### Work to complete
Compute how many lines in the entries below include the string "will". Only the number is wanted.

BEGIN Records for the task

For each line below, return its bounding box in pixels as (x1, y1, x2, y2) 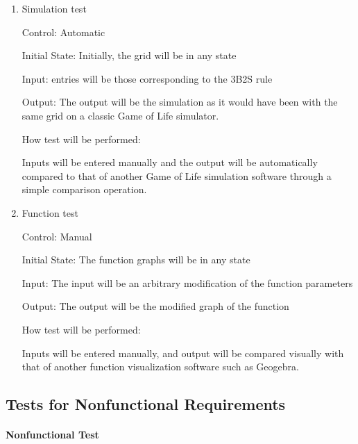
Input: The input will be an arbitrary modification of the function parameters (22, 275, 353, 290)
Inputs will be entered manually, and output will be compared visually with (22, 345, 344, 360)
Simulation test (22, 1, 87, 15)
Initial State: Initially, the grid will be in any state (22, 48, 237, 63)
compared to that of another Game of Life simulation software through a (22, 168, 332, 183)
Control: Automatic (22, 24, 105, 39)
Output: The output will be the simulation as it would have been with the (22, 94, 338, 109)
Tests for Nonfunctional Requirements (6, 393, 286, 415)

END Records for the task

### Response to the task
4